# Hacker-Simulation



## gudruhn (18. Mai 2005)

Guten Morgen zusammen,

hab mal ne Frage: Kennt von euch jemand ein Programm, mit dem man eine Hacker-simulation darstellen kann? Suchen für unsere Firma sowas, damit wir unseren Kunden aufzeigen können, wo Sicherheitslücken auf dem PC vorhanden sind. Also ne Art Simulation bzw. Hacker-Tools.... NICHT UM ANDERE PC`S AUSZUHORCHEN Sondern nur um aufzuzeigen, wie sicher der PC ist

MfG

Andi


----------



## Dennis Wronka (18. Mai 2005)

Ein simpler Portscanner kann schonmal zeigen ob unnoetige Ports geoeffnet sind.
Da gaebe es zum Beispiel nMap 
Darueber hinaus kann man mit einem Security-Scanner auch noch gezielt nach Sicherheitsluecken suchen.
Dazu haette ich Nessus anzubieten.
Ich nutze beide Tools intensiv und bin mit ihnen sehr zufrieden.


----------



## MCIglo (18. Mai 2005)

Die genannten Tools sind sicher gut (zumindest die Linux-Versionen). Einen echten 'Hacker' können sie jedoch nicht ersetzen!
Nicht Umsonst gibt es zertifizierte Penetrationstester.


----------



## Dennis Wronka (18. Mai 2005)

MCIglo hat gesagt.:
			
		

> Die genannten Tools sind sicher gut (zumindest die Linux-Versionen). Einen echten 'Hacker' können sie jedoch nicht ersetzen!
> Nicht Umsonst gibt es zertifizierte Penetrationstester.

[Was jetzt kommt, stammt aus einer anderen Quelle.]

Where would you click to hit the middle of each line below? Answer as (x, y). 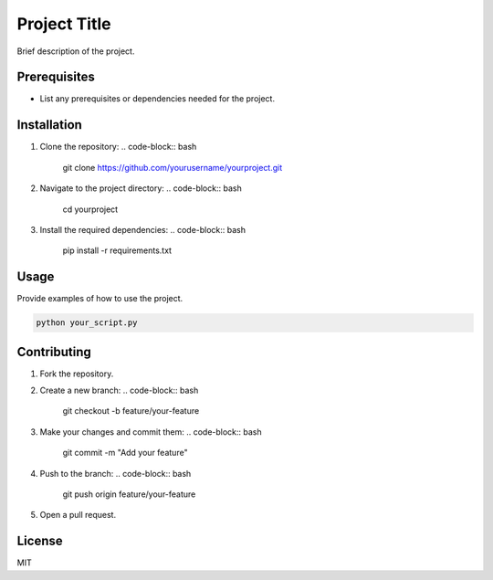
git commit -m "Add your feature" (125, 453)
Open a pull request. (78, 515)
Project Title (64, 24)
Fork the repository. (77, 374)
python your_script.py (87, 323)
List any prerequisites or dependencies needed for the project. (157, 99)
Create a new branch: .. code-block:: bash (119, 390)
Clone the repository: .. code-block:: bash (118, 147)
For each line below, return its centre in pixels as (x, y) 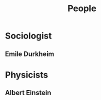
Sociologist (29, 36)
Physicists (27, 75)
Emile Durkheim (30, 54)
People (82, 9)
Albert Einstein (28, 93)
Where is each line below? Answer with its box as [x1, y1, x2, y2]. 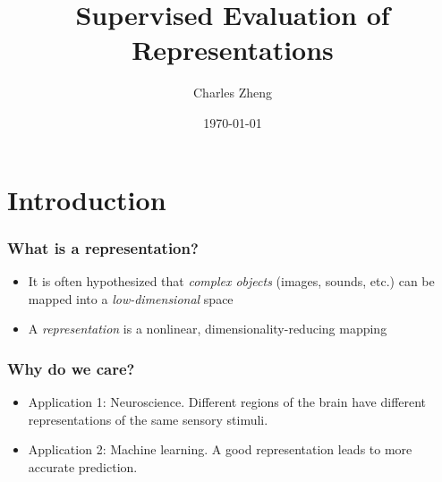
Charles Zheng [192, 83, 272, 102]
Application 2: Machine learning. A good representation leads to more [28, 440, 412, 459]
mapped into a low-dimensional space [28, 289, 234, 308]
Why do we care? [7, 357, 135, 379]
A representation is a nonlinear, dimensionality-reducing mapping [28, 319, 387, 338]
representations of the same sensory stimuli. [28, 410, 268, 428]
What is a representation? [7, 236, 199, 258]
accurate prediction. [28, 457, 138, 476]
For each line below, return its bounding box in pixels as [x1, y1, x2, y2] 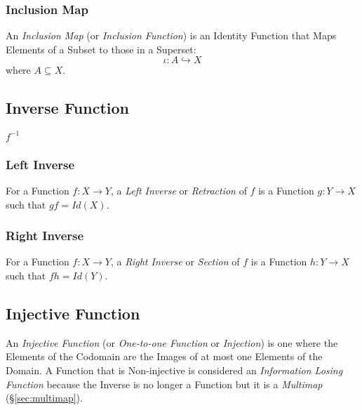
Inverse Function [6, 97, 129, 119]
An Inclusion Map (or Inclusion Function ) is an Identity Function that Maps [6, 28, 337, 43]
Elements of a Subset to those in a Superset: [6, 41, 196, 56]
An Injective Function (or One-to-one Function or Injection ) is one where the [6, 335, 338, 350]
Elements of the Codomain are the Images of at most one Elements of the [6, 349, 323, 364]
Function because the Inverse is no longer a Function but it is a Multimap [6, 376, 323, 391]
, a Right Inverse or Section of [110, 254, 240, 269]
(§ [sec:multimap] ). [6, 390, 83, 405]
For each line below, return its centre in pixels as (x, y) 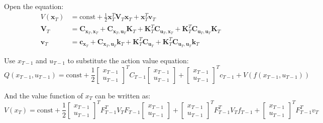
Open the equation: (34, 6)
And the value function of (44, 95)
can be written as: (123, 95)
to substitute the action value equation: (128, 60)
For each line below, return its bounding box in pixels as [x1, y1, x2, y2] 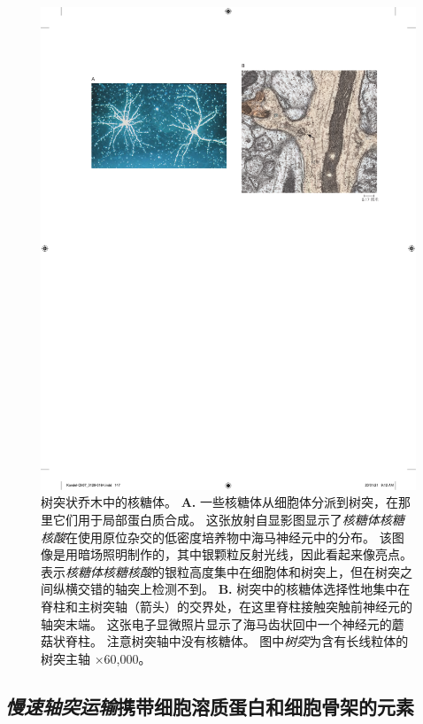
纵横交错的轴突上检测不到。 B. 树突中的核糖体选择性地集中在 [52, 580, 411, 598]
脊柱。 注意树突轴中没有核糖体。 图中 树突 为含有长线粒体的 [65, 632, 409, 650]
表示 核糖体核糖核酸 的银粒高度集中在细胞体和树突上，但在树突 [41, 562, 400, 580]
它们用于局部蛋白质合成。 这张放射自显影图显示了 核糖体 [52, 510, 380, 528]
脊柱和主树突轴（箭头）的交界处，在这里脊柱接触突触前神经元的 [41, 596, 412, 615]
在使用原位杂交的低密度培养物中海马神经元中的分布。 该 [65, 527, 392, 546]
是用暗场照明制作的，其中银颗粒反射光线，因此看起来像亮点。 [52, 545, 412, 564]
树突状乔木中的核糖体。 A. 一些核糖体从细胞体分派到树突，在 [41, 493, 398, 511]
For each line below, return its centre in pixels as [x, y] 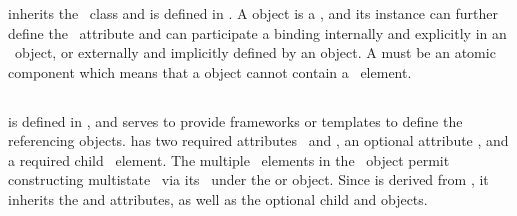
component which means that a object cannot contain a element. [210, 71]
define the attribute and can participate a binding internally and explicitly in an [257, 32]
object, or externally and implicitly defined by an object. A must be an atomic [255, 52]
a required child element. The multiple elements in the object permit [229, 159]
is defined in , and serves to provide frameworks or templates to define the [235, 120]
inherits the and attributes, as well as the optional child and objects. [218, 199]
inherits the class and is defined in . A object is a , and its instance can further [253, 12]
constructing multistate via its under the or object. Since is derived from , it [248, 179]
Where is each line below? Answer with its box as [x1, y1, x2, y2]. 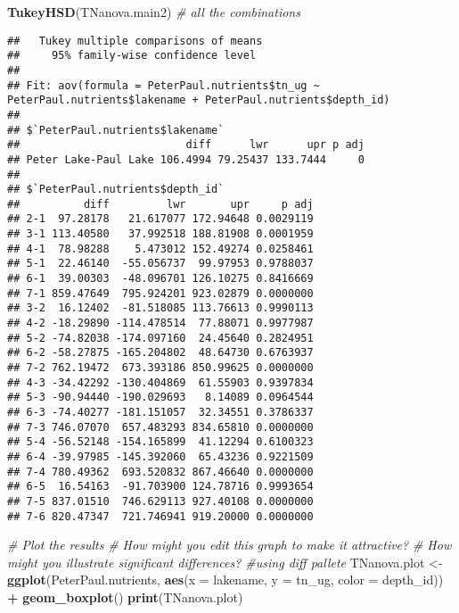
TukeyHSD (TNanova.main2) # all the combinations [7, 3, 300, 21]
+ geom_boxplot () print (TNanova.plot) [7, 588, 243, 607]
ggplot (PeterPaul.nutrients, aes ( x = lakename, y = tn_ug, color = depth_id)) [7, 570, 444, 589]
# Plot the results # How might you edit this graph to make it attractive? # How [7, 535, 452, 554]
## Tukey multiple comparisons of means [7, 34, 263, 47]
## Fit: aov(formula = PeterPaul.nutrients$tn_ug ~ [7, 79, 320, 92]
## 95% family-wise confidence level [7, 49, 257, 62]
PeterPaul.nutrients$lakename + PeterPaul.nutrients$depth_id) [7, 94, 390, 107]
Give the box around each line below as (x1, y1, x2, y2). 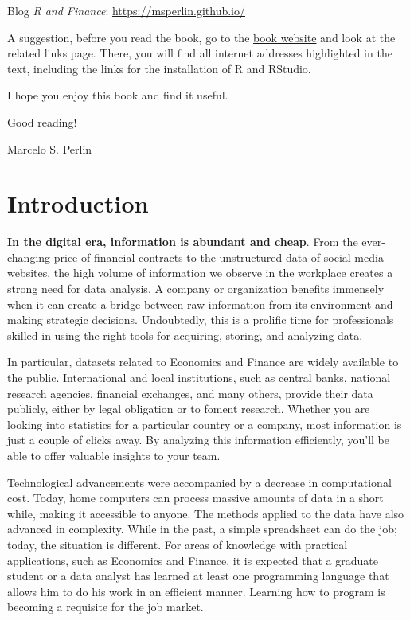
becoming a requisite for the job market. (7, 599, 204, 615)
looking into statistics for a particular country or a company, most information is (7, 415, 402, 432)
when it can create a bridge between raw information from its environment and (7, 295, 393, 312)
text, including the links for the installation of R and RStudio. (7, 60, 311, 76)
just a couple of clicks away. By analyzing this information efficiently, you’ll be (7, 431, 389, 448)
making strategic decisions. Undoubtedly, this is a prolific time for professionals (7, 311, 394, 328)
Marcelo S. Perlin (7, 140, 92, 157)
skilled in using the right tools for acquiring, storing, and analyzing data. (7, 326, 363, 343)
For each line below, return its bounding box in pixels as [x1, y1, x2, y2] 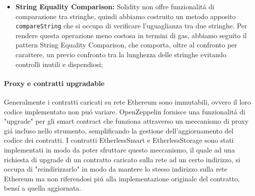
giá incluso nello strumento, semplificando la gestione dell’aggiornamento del [4, 125, 233, 135]
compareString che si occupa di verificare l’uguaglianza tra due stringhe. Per [15, 21, 247, 31]
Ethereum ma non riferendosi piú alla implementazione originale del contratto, [4, 173, 240, 183]
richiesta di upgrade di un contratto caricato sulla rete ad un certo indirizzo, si [4, 154, 240, 164]
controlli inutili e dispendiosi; [15, 59, 103, 69]
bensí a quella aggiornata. [4, 183, 81, 193]
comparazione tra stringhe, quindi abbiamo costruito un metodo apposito [15, 11, 236, 21]
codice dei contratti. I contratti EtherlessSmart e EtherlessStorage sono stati [4, 135, 234, 145]
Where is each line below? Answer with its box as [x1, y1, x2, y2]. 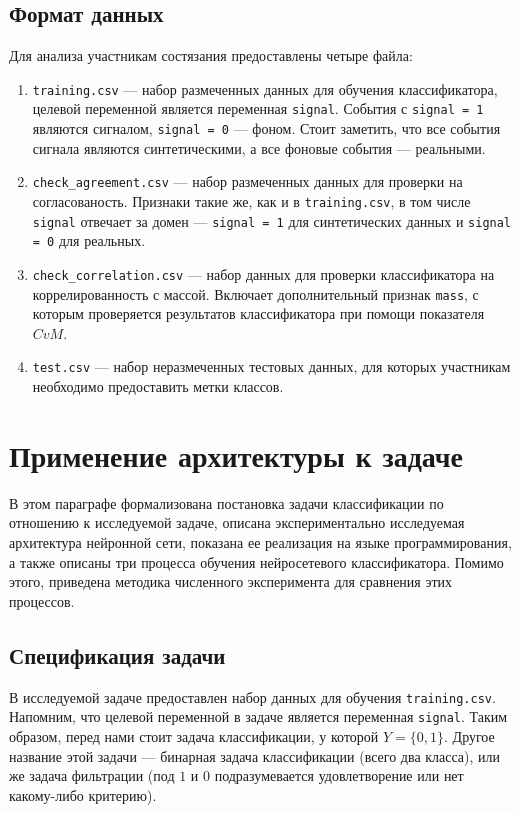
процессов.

Gibt's Nessus ueberhaupt fuer Windows Also ich weiss, dass es den Client fuer Windows gibt, aber ich glaub den Server nicht.
Ich hab natuerlich nicht in Richtung Windows gedacht als ich meinen Beitrag verfasst habe, immerhin geht's ja um Sicherheit. 
Natuerlich ist so ein Hacker durch kein Programm zu ersetzen, aber ich denke, dass die genannten Programme, insbesondere Nessus, einen hinreichenden Ueberblick ueber die Gefahren bieten.
Das Problem ist ja auch, dass auch dementsprechend gehandelt werden muss.
Es reicht nicht aus zu wissen, dass boese Menschen ueber den und den Dienst das und das machen koennten, egal ob man das von einem Hacker oder von Nessus erfaehrt.


----------



## Norbert Eder (18. Mai 2005)

Durch die oben genannten Tools ist es aber durchaus möglich Aussagen zu treffen, an welchen Stellen des Systems ein Angreifer Hackversuche starten kann. Einen professionellen Hacker werden derartige Tools noch  länger nicht ersetzen können. 

Wichtig ist es auch, die einzelnen Dienste/Services durchzusehen (zB. Mailserver, Webserver...). Aufgrund der Versionsnummern läßt sich dann einfach herausstellen, ob diese Anwendungen Sicherheitslöcher haben bzw. wie man diese dann stopfen kann.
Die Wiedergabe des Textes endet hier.